The pipline is set up, with the  
* Kernel: "ploy"
* gama: "scale"
* C: 1.0
* epsilon: 0.1  



### Fit Model

In [None]:
clf.fit(X_train, y_train)

### Predict y

In [None]:
y_pred = clf.predict(X_test)


### Predict y on train data

In [None]:
y_pred_train = clf.predict(X_train)

To get residuals for the error analysis of regression models, the train datapoints have to be predicted as well.

### RMSE

As the model metric the root mean square error ( RMSE) is used.

In [None]:
print('RMSE train: ', mean_squared_error(y_train, y_pred_train, squared= False))
rmse_train = mean_squared_error(y_train, y_pred_train, squared= False)
print('RMSE test: ', mean_squared_error(y_test, y_pred, squared= False))
rmse_test = mean_squared_error(y_test, y_pred, squared= False)

### Plot "Actuel" vs. "Predicted"

In [None]:
fig=plt.figure(figsize=(6, 6))
plt.axline([1, 1], [2, 2],color='lightgrey')
plt.scatter(y_train, y_pred_train, color ='#33424F')
plt.scatter(y_test, y_pred, color = '#FF6600')
plt.xlabel("ME.FMS.act.tPh actual");
plt.ylabel("ME.FMS.act.tPh predicted");

### MLFlow paramaeters

In [None]:
#seting parameters that should be logged on MLFlow
params = {
       'csv used': 'Featureselection03.csv',
       'features drop' : 'Accroding to model importance list',
       'NaN handling': 'dropped',
       'Shape' : df.shape,
       'Scaler' : 'MinMaxScaler',
       'kernel' : 'poly',
       'gamma' : 'scale',
       'C' : 1.0,
       'epsilon' : 0.1
  }

Write down all parameters, which shall be uploaded to MLFlow. This can be different metrics for different models.

### Writing to MLFlow

In [None]:
#logging params to mlflow
#mlflow.log_params(params)

#setting tags
#mlflow.set_tag("running_from_jupyter", "True")

#logging metrics
#mlflow.log_metric("train-" + "RMSE", rmse_train)
#mlflow.log_metric("test-" + "RMSE", rmse_test)

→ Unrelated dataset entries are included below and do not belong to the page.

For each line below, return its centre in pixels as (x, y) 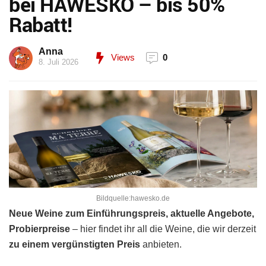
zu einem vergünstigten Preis (75, 245)
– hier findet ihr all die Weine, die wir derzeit (163, 229)
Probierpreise (39, 229)
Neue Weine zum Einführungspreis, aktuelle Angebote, (132, 214)
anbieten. (161, 245)
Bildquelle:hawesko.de (133, 199)
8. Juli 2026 (58, 62)
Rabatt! (41, 24)
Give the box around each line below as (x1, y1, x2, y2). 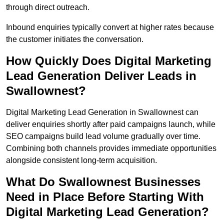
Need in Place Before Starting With (6, 190, 204, 204)
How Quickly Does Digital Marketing (6, 54, 211, 68)
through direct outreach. (6, 3, 89, 12)
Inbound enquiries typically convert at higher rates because (6, 23, 214, 32)
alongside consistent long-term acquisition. (6, 156, 157, 165)
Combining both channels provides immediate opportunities (6, 144, 216, 153)
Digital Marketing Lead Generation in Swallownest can (6, 108, 198, 117)
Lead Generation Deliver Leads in (6, 69, 196, 83)
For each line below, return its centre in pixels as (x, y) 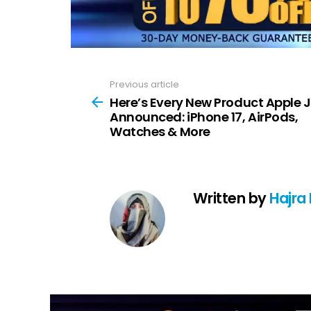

# logging the model to mlflow will not work without a AWS Connection setup.. too complex for now
#mlflow.end_run()

Again, the upload to MLFlow is enabled to not accidentely try to upload new model runs.

---

## Summery of SVM Model

The RMSE values from the first runs with the SVM model where not good compared to the other models. Hence some changes where c´done to the model and because the values did not improve significantly the efforts put into this model where reduced and soon decided to not further use it.